Porque una de dos, o ellos están locos, o lo estamos nosotros, como es una Orden Foral, te dicen que no pueden hacer nada, se ve que su utilidad acaba en las palabras de ánimo, y a seguir protestando por tu cuenta y pensando nuevas formas de salir adelante, y es que cuando tienes una familia que mantener y no cobras un mísero euro, el no poder hacer nada no es una opción. Es más, no conozco a ningún ciudadano corriente que crea que no hacer nada sea una opción, porque cuando tus hijos tienen hambre, cuando tus sueños dependen de levantar la persiana de tu restaurante 16 horas al día, siempre se te ocurre alguna opción, aunque te estés devanando los sesos a las 4 de la mañana para cuadrar cuentas. Igual el problema es ese, que ellos, los políticos, no cobran en función de la riqueza que generan, porque estoy seguro de que si su sueldo dependiese de ello, llevarían 6 meses ya sin cobrar y no estarían diciendo “no podemos hacer nada”, ni ofrecerían mil euros por cerrarte el bar y hacerte perder treinta mil.

Pero como no sé muy bien porqué esto no es así, y en vez de estar trabajando a destajo como hacemos todos, están de gaupasa en el Casino de Madrid al más puro estilo Luis XVI, financiando sus fiestas con los impuestos que nos cobraron el mismo día que nos obligaron a cerrar y nos prohibieron a todos reunirnos más de 6 personas. Y es que esto tiene un ligero tufillo a vasallaje medieval, nosotros pidiendo comida en Cáritas y ellos llenándose los bolsillos y las barrigas a costa de nuestro trabajo. Y cada 4 años a rendirles pleitesía, por Navarra o por Euskal Herria, porque aunque la billetera sea la misma, tiene diferentes nombres.

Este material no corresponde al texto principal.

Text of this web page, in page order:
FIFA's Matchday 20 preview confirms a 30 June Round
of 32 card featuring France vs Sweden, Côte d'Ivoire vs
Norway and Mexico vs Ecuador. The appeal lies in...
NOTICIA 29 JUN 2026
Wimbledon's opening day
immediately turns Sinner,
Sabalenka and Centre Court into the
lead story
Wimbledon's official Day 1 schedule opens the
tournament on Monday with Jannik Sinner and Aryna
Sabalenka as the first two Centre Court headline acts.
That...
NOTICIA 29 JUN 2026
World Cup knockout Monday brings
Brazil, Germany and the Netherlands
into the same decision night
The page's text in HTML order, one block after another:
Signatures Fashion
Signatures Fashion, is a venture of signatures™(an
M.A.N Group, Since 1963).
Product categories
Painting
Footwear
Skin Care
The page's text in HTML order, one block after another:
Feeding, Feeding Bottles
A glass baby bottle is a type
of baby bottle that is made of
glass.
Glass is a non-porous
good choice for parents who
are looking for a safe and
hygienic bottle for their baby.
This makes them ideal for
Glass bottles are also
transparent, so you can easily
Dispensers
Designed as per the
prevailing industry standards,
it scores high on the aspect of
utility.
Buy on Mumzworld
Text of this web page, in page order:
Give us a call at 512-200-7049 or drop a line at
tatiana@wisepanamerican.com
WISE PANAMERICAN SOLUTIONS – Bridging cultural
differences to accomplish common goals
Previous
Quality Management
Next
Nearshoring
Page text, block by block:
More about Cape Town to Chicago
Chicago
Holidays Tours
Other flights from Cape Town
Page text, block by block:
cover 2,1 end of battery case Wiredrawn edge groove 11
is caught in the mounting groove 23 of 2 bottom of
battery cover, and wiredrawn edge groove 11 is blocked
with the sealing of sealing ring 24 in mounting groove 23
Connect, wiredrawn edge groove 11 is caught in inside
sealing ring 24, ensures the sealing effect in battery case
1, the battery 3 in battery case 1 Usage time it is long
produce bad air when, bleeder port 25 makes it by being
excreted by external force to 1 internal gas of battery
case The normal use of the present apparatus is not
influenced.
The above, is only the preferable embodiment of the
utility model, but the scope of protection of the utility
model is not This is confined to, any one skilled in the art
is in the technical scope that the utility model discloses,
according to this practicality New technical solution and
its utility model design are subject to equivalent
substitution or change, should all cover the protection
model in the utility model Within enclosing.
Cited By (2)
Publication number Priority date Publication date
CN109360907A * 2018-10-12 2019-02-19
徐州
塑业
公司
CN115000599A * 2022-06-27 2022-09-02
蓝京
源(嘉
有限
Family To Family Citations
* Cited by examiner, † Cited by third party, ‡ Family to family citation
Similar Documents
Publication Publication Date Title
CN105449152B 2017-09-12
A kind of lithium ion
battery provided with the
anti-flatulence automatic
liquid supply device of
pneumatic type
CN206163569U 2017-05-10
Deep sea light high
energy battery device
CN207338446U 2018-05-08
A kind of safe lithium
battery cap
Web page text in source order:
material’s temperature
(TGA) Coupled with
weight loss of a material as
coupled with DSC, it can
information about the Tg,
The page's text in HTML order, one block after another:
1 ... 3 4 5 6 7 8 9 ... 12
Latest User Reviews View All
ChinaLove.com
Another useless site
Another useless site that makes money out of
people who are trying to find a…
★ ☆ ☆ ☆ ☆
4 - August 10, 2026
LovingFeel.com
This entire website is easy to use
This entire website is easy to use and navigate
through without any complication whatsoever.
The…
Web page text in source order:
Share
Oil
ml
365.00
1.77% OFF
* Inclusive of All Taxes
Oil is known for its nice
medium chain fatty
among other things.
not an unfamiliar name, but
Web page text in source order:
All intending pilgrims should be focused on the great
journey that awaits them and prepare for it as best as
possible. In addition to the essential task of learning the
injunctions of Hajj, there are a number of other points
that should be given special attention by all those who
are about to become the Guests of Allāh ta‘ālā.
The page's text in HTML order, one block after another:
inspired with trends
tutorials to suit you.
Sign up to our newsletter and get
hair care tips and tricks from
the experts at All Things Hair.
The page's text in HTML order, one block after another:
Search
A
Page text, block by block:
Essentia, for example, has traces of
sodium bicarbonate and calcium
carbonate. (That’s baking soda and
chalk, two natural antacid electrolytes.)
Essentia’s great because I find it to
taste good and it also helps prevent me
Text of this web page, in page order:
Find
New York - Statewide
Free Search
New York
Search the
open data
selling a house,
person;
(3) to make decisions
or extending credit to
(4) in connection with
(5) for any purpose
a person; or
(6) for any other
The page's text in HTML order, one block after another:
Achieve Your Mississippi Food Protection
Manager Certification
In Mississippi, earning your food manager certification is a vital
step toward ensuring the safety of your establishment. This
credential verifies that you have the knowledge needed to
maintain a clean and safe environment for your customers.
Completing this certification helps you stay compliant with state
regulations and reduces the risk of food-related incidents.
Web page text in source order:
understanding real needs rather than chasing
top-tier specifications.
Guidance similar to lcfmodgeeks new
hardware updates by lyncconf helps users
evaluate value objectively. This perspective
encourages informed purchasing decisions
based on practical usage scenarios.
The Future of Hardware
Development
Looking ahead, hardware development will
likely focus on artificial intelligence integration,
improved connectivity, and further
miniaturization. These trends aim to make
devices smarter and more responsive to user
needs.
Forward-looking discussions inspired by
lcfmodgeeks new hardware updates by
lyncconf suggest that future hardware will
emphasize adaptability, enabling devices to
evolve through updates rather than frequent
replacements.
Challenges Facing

Con todos estos mimbres, no es de extrañar que el diario más influyente de Suiza nos defina como un estado fallido, y no les falta razón, porque la generación más preparada de la historia está hundida en la miseria con un 40% de paro y la capacidad de consumo de la clase media ya sólo alcanza para subsistir, mientras que nuestros políticos aprueban leyes según les caiga en gracia la persona o partido que lo presenta -como auténticos púberes- y el tribunal superior de justicia de Navarra ampara el cierre de la hostelería sin un informe técnico pese a que los datos del ministerio demuestran que cuanta menos actividad ha tenido el sector más contagios ha habido. Pero parece que hay criterios que prevalecen hasta por encima de la decencia. No es muy difícil saber por qué, porque si no eres funcionario y no te han subido el sueldo lo que te han subido son los impuestos.

Carta enviada por Carlos Jordán, hostelero de Pamplona.